The new company, Mount Tam Biotechnologies, has licensed worldwide rights to the compounds from the Buck Institute.
"These are some of the most promising, late-stage commercial assets in the Institute," said Chester Aldridge, who will serve as chairman of the new company's board of directors.
Aldridge said Mount Tam Biotechnologies has been formed to take these assets, which include 45 patents and patent applications, through the Food and Drug Administration's approval process. Mount Tam Biotech will focus initially on TAM-01, a treatment for lupus. Aldridge said a great deal of preliminary work has been done on TAM-01, and an application will be filed with the FDA soon to begin the trials necessary for regulatory approval for sale.
The compounds that the Buck Institute is licensing to Mount Tam Biotech weren't developed by the Buck Institute. They were acquired more than a year ago from Biotica Technology Ltd., itself a spin-off from Cambridge University.

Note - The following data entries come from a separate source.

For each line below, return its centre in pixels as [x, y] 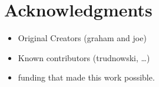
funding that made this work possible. [86, 77]
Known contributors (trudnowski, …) [84, 57]
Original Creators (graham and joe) [82, 38]
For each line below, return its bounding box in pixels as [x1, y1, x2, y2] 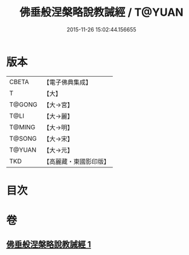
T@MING [9, 123, 36, 131]
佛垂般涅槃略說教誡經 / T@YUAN [19, 5, 184, 19]
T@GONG [9, 100, 37, 109]
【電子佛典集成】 [43, 78, 92, 86]
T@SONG [9, 134, 37, 143]
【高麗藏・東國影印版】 [43, 157, 110, 166]
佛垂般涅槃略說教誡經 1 [6, 239, 92, 250]
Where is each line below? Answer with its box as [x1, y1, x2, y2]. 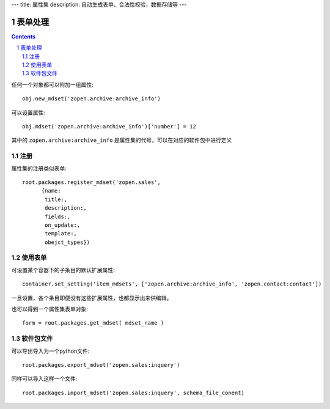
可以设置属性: [11, 109, 46, 116]
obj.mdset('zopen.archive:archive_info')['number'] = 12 [22, 123, 197, 130]
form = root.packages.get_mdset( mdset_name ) [22, 320, 164, 326]
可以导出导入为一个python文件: [11, 347, 90, 355]
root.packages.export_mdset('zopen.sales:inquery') [22, 361, 180, 368]
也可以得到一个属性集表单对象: [11, 306, 89, 312]
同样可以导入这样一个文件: [11, 375, 78, 382]
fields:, [45, 213, 71, 220]
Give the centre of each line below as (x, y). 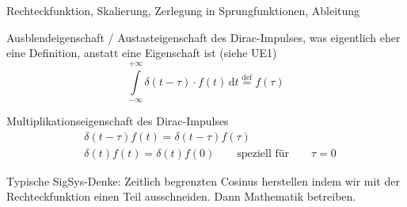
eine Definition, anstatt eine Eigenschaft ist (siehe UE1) (142, 53)
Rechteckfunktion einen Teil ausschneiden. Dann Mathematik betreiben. (181, 196)
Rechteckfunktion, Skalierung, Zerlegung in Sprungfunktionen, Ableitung (183, 10)
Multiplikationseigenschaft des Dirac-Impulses (118, 120)
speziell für (263, 153)
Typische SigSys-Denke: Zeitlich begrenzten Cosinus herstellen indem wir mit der (203, 180)
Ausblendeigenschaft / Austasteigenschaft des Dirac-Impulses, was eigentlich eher (203, 37)
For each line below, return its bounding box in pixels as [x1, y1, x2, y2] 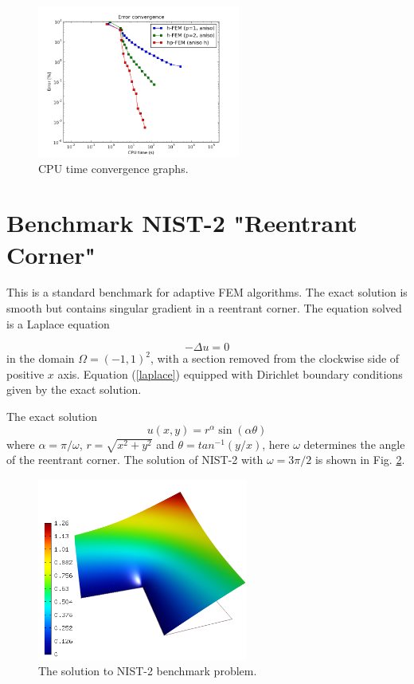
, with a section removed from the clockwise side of [150, 350, 400, 367]
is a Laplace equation [6, 315, 110, 332]
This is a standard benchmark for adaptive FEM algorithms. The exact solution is [6, 284, 408, 301]
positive [6, 365, 45, 382]
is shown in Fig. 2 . [314, 451, 405, 468]
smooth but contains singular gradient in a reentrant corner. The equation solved [6, 300, 402, 316]
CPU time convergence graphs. [38, 159, 189, 176]
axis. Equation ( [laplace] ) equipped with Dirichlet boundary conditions [57, 365, 403, 382]
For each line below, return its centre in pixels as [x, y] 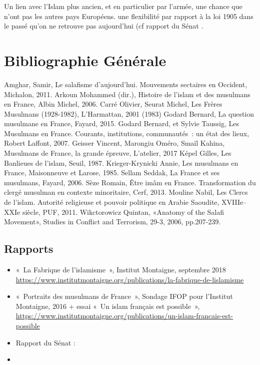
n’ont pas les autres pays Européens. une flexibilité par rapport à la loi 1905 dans [129, 16]
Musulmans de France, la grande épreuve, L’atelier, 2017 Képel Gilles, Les [118, 153]
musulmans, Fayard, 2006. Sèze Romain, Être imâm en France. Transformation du [130, 182]
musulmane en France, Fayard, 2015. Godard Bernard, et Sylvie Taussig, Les [122, 123]
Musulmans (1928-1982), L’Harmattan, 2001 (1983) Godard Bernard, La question [129, 113]
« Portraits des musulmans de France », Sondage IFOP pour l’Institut [124, 296]
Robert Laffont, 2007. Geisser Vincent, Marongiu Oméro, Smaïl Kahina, [114, 143]
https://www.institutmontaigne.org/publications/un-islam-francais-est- [124, 316]
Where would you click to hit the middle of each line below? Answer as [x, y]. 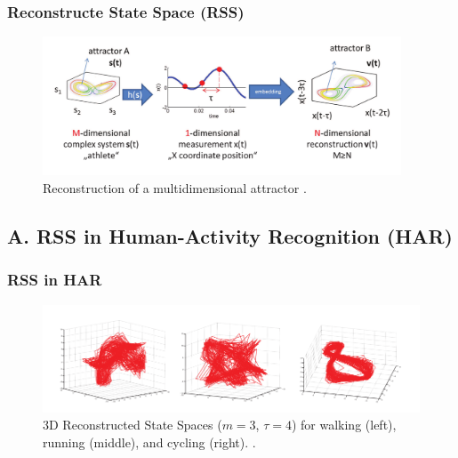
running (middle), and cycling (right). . [149, 442]
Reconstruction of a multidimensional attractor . [175, 187]
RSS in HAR [55, 280]
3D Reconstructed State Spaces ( [133, 425]
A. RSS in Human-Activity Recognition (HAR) [230, 235]
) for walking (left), [344, 425]
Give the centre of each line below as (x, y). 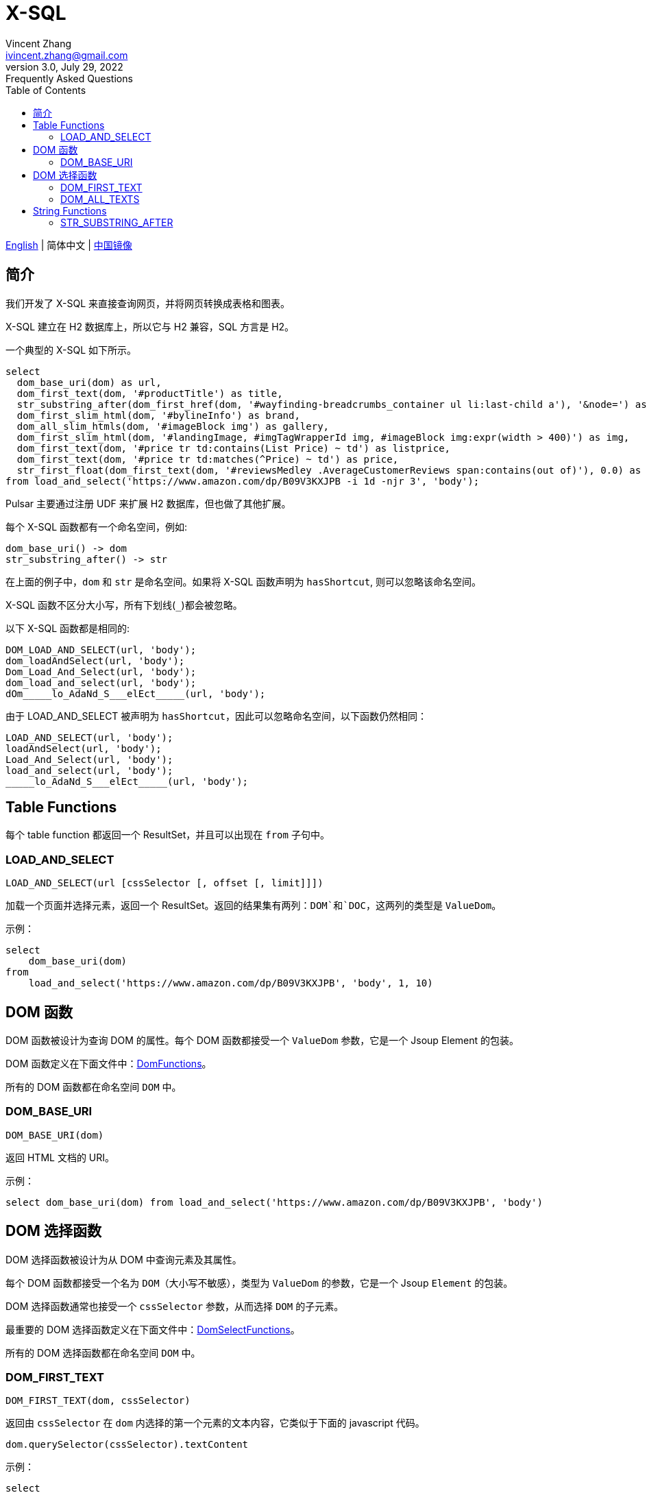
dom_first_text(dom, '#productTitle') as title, (150, 393)
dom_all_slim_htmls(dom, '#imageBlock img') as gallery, (173, 426)
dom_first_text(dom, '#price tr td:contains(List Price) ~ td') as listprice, (234, 448)
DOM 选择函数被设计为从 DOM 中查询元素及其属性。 (124, 1259)
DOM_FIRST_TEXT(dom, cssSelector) (98, 1401)
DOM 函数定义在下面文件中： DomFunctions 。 (109, 1064)
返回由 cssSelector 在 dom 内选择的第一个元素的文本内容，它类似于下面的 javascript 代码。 (215, 1423)
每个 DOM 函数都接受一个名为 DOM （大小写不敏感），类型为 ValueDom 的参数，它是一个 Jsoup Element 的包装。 (259, 1283)
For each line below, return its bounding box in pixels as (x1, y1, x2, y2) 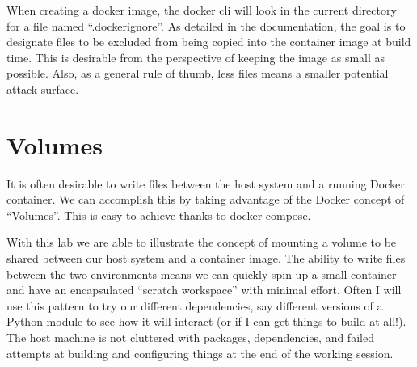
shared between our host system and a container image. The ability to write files (6, 250, 406, 267)
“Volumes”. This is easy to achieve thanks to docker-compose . (6, 206, 311, 223)
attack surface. (6, 80, 79, 97)
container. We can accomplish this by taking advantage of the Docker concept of (6, 191, 405, 208)
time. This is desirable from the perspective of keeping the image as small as (6, 49, 385, 65)
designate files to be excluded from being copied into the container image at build (6, 33, 411, 50)
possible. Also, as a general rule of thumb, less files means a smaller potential (6, 65, 389, 82)
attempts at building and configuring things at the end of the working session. (6, 344, 394, 361)
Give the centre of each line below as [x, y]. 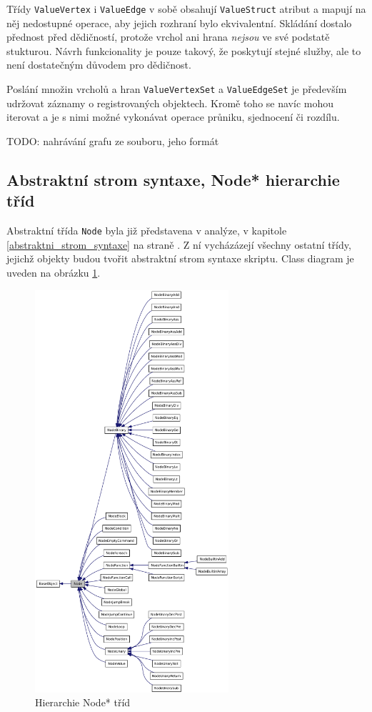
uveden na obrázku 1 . [54, 272]
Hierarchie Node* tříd [83, 702]
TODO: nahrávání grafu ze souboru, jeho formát [113, 140]
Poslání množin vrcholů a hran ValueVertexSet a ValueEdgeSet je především [177, 89]
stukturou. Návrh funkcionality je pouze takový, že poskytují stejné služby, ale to [184, 50]
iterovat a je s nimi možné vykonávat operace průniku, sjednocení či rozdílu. [173, 117]
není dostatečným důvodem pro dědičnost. [99, 65]
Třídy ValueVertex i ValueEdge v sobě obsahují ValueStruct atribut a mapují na [186, 9]
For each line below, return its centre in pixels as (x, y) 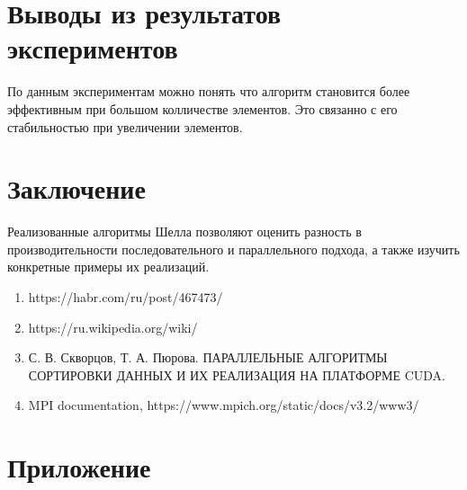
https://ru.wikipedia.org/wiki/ (113, 327)
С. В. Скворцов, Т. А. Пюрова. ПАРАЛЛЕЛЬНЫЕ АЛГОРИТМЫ (208, 357)
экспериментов (93, 48)
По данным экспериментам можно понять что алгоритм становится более (209, 91)
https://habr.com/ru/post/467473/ (126, 297)
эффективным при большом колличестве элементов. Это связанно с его (202, 108)
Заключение (76, 188)
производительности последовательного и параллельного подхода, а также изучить (233, 249)

The Buck Institute began a three-year collaboration with Biotica in September 2011 to study the potential of rapamycin for treating age-related diseases. Rapamycin, an mTOR inhibitor, is an immunosuppressant drug approved for use by the U.S. Food and Drug Administration to help prevent organ rejection after transplants.
In a prepared statement, Buck Institute CEO Brian Kennedy said, "At the Buck, we are working to understand how normal aging contributes to the development of conditions specifically associated with getting older. mTOR is a keystone in this scientific journey as we work on understanding how chronic diseases, like the autoimmune diseases Mount Tam is working on, make it harder to live healthier as we age." Stelio Tzannis, who will serve as Mount Tam Biotech's CEO, says there is little doubt that rapamycin can be an effective weapon against lupus, a chronic, autoimmune disease that can damage various parts of the body, including internal organs.
"There were a couple of studies published within the last three years in which they exposed lupus patients to very low doses of rapamycin," Tzannis said, "and they were able to see significant reductions of all the biomarkers of the disease." The problem with using rapamycin in its natural form has been that it can cause severe and sometimes fatal side-effects, Tzannis said. He said, however, the rapamycin analog developed by Biotica appears to have eliminated these side-effects.
Dr. Andras Perl, a professor of rheumatology at SUNY Upstate Medical University, said clinical research has shown that mTOR is a validated pathway for the treatment of lupus.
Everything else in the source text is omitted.